[Start of Attachment]

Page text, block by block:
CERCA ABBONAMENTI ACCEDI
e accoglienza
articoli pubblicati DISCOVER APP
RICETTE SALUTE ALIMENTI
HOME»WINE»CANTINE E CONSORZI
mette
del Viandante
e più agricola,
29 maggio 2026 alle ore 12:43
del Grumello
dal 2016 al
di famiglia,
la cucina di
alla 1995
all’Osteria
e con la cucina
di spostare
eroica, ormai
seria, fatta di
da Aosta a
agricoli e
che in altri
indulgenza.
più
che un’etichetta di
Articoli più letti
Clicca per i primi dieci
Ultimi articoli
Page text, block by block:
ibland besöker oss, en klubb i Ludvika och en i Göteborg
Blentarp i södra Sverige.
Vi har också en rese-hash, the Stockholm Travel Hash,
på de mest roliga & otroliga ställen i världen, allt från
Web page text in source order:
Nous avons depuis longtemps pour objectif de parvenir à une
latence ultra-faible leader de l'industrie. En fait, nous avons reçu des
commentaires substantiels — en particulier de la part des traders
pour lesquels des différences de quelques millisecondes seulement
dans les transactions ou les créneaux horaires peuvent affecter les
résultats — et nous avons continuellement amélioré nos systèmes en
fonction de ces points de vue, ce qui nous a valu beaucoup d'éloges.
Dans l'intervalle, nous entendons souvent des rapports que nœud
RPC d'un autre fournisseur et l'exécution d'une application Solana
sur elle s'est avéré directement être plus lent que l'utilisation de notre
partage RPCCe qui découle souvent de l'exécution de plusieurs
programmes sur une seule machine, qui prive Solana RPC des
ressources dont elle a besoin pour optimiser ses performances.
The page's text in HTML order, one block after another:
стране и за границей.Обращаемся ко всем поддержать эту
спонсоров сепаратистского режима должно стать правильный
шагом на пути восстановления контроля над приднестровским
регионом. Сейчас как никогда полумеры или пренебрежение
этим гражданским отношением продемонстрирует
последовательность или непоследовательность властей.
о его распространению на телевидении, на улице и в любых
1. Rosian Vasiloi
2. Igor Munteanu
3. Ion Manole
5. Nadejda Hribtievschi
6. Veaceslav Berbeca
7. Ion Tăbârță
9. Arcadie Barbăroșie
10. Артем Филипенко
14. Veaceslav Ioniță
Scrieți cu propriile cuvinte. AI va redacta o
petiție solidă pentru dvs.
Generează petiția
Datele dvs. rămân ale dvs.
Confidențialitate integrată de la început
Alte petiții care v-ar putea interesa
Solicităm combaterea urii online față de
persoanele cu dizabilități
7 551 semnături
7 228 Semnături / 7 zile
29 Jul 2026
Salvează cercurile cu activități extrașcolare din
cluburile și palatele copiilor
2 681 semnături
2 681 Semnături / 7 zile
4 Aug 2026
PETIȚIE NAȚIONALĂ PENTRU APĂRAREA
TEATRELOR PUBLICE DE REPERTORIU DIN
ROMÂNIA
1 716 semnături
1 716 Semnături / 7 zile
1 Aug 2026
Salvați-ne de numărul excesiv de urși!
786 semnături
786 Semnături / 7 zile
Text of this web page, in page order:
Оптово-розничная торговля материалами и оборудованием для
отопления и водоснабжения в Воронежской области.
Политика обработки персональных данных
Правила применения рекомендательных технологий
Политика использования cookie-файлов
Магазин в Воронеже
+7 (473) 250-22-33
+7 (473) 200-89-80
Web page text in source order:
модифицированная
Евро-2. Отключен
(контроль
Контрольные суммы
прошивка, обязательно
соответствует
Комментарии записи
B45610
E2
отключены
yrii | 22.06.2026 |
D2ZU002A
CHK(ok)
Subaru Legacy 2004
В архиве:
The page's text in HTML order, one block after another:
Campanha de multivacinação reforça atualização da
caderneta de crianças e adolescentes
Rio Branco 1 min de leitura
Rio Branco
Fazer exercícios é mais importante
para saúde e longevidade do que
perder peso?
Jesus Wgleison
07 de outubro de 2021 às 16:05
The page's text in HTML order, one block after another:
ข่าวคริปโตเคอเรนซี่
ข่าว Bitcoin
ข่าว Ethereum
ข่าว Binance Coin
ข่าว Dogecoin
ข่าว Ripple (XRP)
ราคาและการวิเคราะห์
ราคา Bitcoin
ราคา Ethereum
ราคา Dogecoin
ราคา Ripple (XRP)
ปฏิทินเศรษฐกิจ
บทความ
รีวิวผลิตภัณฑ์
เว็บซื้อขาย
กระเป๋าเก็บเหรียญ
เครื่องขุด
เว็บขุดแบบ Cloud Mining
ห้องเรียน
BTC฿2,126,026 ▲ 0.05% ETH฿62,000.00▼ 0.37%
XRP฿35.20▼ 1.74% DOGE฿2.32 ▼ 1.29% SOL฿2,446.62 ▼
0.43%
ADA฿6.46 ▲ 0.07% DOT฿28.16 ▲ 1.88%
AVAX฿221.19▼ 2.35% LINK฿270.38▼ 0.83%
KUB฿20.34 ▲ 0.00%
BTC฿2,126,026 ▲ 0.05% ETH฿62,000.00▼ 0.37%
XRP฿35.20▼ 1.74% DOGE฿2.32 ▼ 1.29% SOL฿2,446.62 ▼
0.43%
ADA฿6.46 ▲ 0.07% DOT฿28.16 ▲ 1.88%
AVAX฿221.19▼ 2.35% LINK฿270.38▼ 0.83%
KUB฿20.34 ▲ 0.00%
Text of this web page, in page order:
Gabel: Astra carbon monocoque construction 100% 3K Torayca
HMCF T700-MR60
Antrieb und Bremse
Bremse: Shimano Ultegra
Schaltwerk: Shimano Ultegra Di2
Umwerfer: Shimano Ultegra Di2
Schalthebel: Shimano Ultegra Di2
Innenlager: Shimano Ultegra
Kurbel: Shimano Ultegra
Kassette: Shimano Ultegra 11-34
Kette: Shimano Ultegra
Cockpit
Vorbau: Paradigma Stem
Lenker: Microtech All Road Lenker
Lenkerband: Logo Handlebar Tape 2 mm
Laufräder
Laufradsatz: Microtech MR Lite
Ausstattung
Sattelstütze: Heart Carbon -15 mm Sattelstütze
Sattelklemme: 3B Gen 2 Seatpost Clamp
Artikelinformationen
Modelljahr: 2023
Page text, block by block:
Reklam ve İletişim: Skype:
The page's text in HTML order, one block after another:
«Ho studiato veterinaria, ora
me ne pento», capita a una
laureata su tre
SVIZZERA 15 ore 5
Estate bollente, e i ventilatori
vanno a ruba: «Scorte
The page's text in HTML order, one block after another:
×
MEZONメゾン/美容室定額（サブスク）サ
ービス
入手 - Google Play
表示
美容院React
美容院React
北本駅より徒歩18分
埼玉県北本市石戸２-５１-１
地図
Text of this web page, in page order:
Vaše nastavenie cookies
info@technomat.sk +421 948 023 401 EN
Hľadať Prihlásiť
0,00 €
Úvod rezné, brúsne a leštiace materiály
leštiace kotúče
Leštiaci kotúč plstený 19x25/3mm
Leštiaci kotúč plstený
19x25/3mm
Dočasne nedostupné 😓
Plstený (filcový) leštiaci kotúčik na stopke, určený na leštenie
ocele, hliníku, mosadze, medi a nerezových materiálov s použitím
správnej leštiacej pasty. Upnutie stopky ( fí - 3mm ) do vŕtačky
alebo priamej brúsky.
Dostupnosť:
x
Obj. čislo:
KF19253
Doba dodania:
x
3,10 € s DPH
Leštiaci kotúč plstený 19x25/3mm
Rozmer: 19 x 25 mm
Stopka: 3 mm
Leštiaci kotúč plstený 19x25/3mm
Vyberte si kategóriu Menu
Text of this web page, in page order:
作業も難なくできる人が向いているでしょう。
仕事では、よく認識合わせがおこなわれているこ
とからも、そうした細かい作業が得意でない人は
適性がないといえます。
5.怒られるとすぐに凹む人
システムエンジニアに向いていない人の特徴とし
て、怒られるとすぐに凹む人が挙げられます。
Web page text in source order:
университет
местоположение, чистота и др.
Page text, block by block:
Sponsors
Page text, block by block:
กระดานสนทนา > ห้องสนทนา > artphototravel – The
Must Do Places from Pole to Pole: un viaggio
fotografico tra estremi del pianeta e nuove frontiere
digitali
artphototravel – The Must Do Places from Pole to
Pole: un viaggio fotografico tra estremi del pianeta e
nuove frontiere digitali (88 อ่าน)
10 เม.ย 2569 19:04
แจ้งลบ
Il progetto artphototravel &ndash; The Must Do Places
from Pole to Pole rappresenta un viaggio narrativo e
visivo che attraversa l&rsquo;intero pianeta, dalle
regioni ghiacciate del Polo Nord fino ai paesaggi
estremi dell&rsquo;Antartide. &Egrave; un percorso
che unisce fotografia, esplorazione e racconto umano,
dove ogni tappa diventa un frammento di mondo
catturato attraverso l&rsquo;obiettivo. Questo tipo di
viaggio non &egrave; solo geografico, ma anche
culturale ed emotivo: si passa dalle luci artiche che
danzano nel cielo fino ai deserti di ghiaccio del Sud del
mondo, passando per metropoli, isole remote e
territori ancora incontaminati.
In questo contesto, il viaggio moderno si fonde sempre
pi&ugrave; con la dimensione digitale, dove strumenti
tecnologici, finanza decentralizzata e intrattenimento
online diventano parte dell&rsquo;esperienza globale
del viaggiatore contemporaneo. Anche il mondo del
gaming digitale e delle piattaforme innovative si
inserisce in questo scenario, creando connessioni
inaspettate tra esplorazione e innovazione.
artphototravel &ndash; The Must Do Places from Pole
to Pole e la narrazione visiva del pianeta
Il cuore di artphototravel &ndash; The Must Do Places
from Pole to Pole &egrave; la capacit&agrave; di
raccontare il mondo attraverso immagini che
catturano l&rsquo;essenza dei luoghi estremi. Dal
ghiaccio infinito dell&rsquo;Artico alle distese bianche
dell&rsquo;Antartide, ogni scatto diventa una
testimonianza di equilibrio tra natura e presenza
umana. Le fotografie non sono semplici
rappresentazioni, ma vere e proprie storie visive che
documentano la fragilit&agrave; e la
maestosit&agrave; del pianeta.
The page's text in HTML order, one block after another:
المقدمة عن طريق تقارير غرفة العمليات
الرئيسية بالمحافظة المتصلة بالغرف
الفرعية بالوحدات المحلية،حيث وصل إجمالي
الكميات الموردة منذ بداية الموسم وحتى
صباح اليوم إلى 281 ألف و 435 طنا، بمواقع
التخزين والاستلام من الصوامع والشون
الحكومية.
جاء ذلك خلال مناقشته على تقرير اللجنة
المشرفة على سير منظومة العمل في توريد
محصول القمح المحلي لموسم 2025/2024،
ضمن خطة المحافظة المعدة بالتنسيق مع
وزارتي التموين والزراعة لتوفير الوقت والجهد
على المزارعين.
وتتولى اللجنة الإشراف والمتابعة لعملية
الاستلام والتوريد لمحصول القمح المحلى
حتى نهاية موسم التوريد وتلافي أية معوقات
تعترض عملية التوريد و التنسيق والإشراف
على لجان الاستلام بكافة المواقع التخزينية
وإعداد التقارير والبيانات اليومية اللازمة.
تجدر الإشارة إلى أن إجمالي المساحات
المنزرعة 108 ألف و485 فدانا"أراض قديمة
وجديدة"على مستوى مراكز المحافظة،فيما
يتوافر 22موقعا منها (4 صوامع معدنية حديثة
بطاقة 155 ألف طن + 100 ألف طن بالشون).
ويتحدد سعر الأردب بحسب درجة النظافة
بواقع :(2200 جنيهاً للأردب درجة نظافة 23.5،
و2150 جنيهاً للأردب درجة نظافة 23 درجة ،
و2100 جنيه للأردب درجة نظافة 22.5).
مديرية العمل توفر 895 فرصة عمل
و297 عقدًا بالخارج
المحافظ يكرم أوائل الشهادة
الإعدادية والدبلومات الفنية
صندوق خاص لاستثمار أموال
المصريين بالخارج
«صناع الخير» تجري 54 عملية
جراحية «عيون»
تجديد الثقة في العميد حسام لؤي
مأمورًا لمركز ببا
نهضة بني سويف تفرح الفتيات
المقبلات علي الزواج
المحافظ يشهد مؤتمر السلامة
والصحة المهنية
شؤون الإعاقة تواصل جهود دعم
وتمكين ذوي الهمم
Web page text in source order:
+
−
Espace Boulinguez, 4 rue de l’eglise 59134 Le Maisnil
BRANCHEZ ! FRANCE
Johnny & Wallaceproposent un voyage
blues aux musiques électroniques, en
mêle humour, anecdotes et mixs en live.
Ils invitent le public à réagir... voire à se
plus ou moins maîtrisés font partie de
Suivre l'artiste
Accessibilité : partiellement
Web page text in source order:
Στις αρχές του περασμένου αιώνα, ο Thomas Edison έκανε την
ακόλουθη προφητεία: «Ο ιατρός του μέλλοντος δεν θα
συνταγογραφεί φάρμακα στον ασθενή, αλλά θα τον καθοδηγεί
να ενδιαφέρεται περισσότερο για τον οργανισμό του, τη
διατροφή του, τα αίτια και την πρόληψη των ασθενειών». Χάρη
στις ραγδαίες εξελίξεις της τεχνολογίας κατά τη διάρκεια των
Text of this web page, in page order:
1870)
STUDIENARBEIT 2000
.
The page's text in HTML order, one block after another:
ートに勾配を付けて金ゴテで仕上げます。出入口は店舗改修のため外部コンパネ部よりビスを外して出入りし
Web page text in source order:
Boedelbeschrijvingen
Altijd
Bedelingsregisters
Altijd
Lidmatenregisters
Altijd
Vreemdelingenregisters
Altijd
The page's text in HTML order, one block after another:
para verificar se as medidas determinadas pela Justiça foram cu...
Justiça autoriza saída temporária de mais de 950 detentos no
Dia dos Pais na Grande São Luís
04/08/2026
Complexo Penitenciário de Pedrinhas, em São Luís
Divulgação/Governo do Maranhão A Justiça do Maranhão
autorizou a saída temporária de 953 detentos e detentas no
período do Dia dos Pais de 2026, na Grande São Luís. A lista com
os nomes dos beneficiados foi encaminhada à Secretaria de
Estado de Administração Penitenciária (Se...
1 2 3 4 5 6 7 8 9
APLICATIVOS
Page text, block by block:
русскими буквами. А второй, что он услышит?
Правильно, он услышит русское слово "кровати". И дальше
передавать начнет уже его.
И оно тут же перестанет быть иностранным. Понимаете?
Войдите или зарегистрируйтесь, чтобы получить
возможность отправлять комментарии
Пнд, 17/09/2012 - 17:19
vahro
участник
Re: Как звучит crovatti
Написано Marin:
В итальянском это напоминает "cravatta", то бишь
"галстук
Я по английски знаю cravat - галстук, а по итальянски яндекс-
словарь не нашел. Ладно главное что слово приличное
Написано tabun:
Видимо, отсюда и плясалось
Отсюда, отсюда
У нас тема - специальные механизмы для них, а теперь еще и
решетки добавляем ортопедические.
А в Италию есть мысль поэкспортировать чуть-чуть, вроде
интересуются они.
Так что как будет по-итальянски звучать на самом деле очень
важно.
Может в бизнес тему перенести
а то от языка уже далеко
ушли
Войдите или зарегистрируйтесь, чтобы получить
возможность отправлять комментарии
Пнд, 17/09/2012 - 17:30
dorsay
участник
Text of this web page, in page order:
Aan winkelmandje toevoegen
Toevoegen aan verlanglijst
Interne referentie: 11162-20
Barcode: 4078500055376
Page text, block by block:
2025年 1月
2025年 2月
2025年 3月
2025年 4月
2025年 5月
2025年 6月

[End of Attachment]

■ Work request ■
Tally the lines above that contain the word "Pole", and reply with only the number.

■ Solved problem ■
7